* Problem details *
For the data below, retype word for word the lines from the one containing "Text of this" through the one containing "The page's text"; drop the pictures.

* Exercise input *
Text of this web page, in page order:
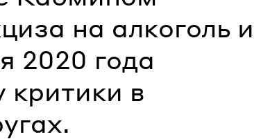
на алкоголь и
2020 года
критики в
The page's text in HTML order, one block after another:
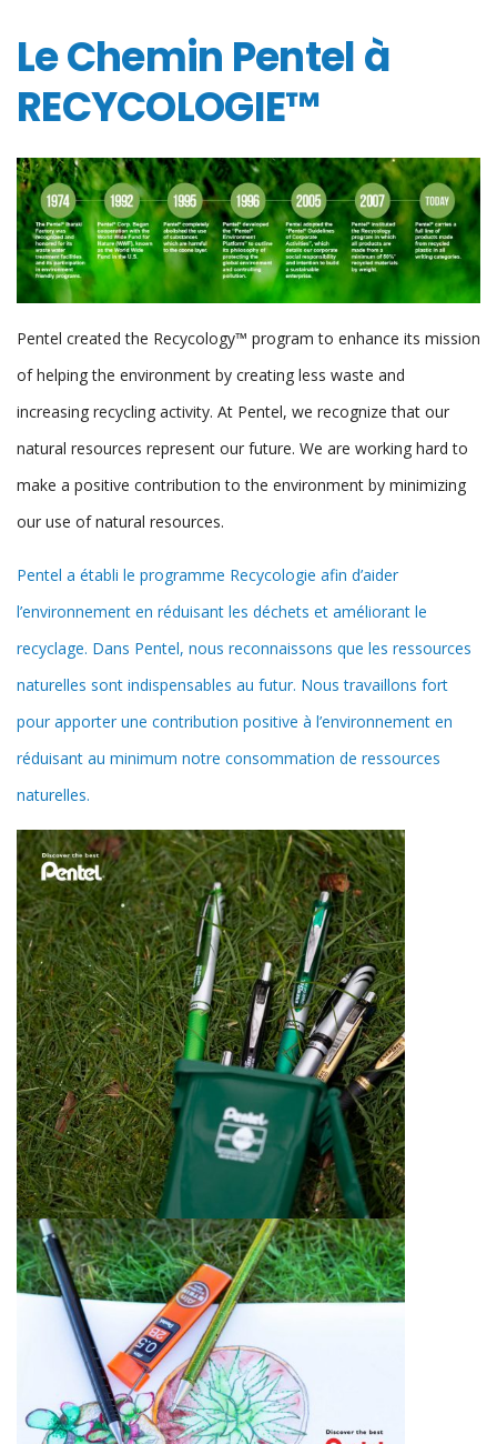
--
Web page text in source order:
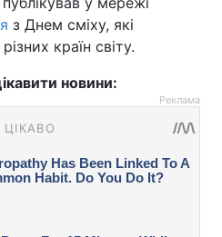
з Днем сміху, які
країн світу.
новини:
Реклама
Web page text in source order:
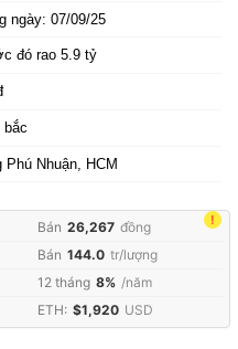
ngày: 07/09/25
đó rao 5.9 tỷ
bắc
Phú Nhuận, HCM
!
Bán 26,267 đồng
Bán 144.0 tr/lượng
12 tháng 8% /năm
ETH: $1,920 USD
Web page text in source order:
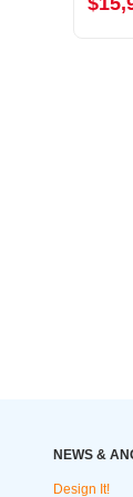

* Response for this exercise *
Text of this web page, in page order:
на алкоголь и
2020 года
критики в
The page's text in HTML order, one block after another:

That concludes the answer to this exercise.